However, during the research, I find more pain points from the market, job-seekers, referral providers, and people who have hiring needs. Those insights motivate me to have a more precise roadmap of the Soca.
Anonymous mode is the crucial feature after the MVP. The goal is to safeguard users' privacy when using the product so that the posting volume can grow without incentives in the early stages of the product.
Greetings from Soca! You can watch and feel about it through this video.
Sneak peak at the landing page!
When the MVP product is under implementation, I revisit the research doc and brainstorm with another two designers for phase 2 features.
Research Findings
“I prefer to hide my real name if I share something like benefits or salary on internet.”
“Unless it is with a very close friend, no one will use their real name to share what questions they tested in the interview, which may affect the job security.”
When I use LinkedIn, I feel that the world is too small when people use their work identities to socialize. We need an alias to protect ourselves, and inevitably there are times when we gossip, gossip and gossip…
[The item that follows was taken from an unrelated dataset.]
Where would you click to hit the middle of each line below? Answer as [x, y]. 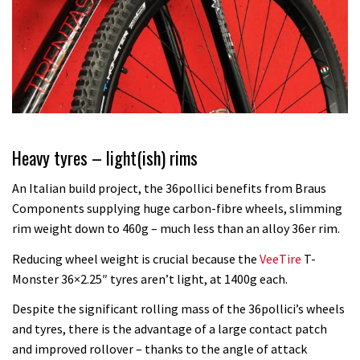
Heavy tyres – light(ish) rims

From the research, I know about the users goal. Realizing the needs of users can achieve business needs at the same time.
User Goal:
Create posts without worries
Business Goal:
Drive posting volume
Build a scalable product
Problem & Solution 1
Initial Design↓
After designing the initial experience of anonymous mode, I created a testing plan (includes qualitative & quantitative) for validating the design.
Users asked some questions in the 1st-round usability testing and those questions motivate me to iterate the experience.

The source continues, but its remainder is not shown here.